Journal of Glycobiology
Open Access

ISSN: 2168-958X

+44 20 3868 9735

Abstract

Anti-Tumour and Chemosensitising Effect of a Combination of Bromelain + N-Acetyl Cysteine with Cisplatin or 5-Fu on Malignant Peritoneal Mesothelioma Cells

Krishna Pillai, Javid Akhter, Anahid Ehteda, Samina Badar, Terence C Chua and David L Morris

Background: Malignant Peritoneal Mesothelioma (MPM) is a rare asbestos related peritoneal neoplasm. Survival is normally poor however, cytoreductive surgery and hyperthermic intraperitoneal chemotherapy has increased survival in some patients. Hence, new therapies are needed. MUC1 is a glycosylation dependant protein associated with tumour invasiveness, metastasis and chemo resistance. Bromelain, a cysteine proteinase, hydrolyses glycosidic bonds, whilst N-Acetyl cysteine reduces disulphide bonds in glycoprotein. Hence, we investigated the anti-tumour effect of these agents in MUC 1 expressing MPM cell lines.

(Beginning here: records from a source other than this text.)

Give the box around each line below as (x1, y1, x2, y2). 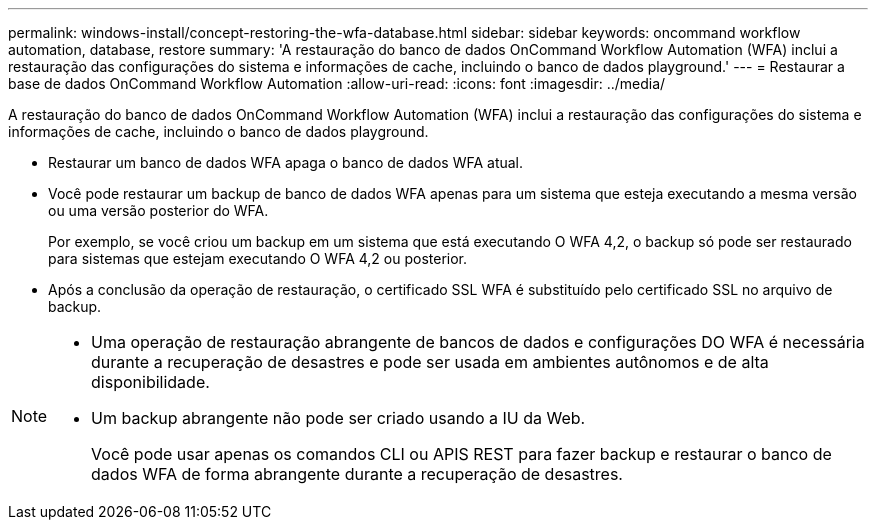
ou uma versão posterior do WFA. (48, 202, 269, 219)
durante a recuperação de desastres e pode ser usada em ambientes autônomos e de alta (91, 352, 769, 372)
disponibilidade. (91, 372, 210, 392)
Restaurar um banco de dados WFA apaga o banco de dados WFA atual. (48, 154, 524, 171)
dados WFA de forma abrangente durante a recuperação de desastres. (91, 464, 623, 484)
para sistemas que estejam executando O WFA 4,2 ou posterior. (48, 250, 468, 267)
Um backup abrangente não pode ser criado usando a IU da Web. (91, 408, 586, 428)
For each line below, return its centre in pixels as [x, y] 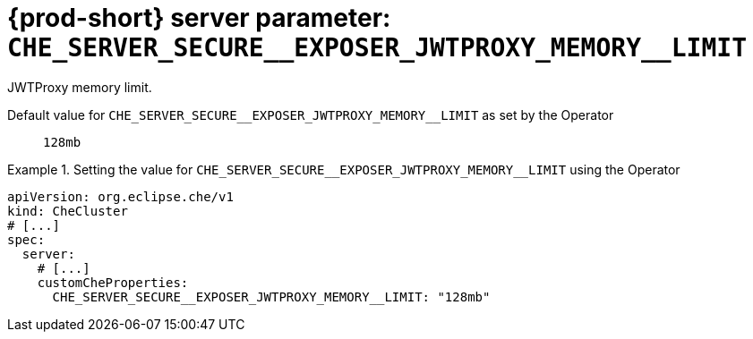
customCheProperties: [113, 282]
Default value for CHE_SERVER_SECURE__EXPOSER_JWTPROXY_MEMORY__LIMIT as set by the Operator [311, 114]
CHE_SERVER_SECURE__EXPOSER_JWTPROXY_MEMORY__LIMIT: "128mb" [271, 297]
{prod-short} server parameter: [199, 18]
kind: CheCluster [68, 211]
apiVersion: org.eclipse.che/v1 [120, 196]
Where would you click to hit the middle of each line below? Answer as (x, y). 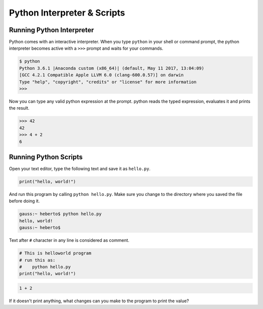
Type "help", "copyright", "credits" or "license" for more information (108, 82)
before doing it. (24, 201)
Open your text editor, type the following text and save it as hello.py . (80, 169)
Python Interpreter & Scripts (67, 13)
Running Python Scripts (46, 157)
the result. (19, 108)
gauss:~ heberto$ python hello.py (60, 214)
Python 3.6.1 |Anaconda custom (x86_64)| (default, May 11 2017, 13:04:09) (112, 68)

Materials and Methods: The cell lines were treated to various concentrations of bromelain, NAC and combinations of NAC + bromelain, NAC + bromelain + cisplatin or 5-FU. Their cell viabilities were assessed at 48 hours with sulfhordamine B assay. Finally, with western blotting, the effect of NAC and the combination of NAC + bromelain on cellular survival proteins were investigated.

Results: Combination of NAC (10 mM) with bromelain (75 ug/ml) showed 97% and 88% cell proliferation inhibition in YOU and PET cells, respectively. In triple combination, the addition of cisplatin to only 5.0 mM NAC and bromelain increased cytotoxicity in YOU cells but absent at 10.0 mM NAC concentration. However, in PET cells, triple combinations with cisplatin had no effect.

The addition of 5-FU in triple combinations showed an increase in cytotoxicity with 5.0 mM NAC and bromelain in YOU cells. No increase in cytotoxicity was seen with addition of 10 mM NAC. In PET cells, the addition 5-FU to 5.0 mM NAC + 50 ug/ml bromelain, enhanced cytotoxicity significantly but was absent at all other combinations.

Conclusion: The combination of bromelain and NAC may be developed as anti-tumour agents for treating MPM, with a possible role in combined therapy with current chemotherapeutic agents.